ABOUT THIS EXERCISE:
A faithful transcription of all the entries below is needed, without the pictures.
###
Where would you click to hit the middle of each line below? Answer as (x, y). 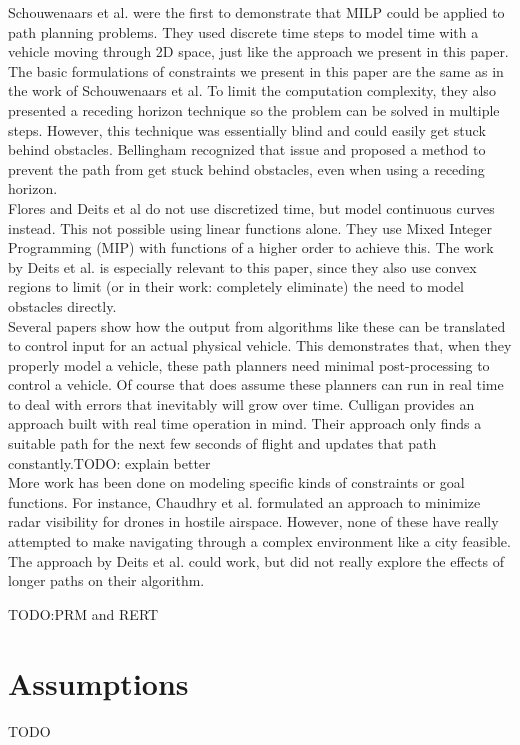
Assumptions (98, 682)
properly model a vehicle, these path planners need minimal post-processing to (249, 364)
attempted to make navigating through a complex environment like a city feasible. (259, 541)
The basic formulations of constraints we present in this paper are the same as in (256, 70)
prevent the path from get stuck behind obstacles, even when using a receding (246, 168)
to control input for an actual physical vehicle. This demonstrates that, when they (260, 345)
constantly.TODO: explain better (109, 462)
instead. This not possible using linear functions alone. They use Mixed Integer (250, 227)
###
SOLUTION FOR THIS PROBLEM:
Where would you click to hit the middle of each line below? Answer as (x, y). 
Assumptions (98, 682)
properly model a vehicle, these path planners need minimal post-processing to (249, 364)
attempted to make navigating through a complex environment like a city feasible. (259, 541)
The basic formulations of constraints we present in this paper are the same as in (256, 70)
prevent the path from get stuck behind obstacles, even when using a receding (246, 168)
to control input for an actual physical vehicle. This demonstrates that, when they (260, 345)
constantly.TODO: explain better (109, 462)
instead. This not possible using linear functions alone. They use Mixed Integer (250, 227)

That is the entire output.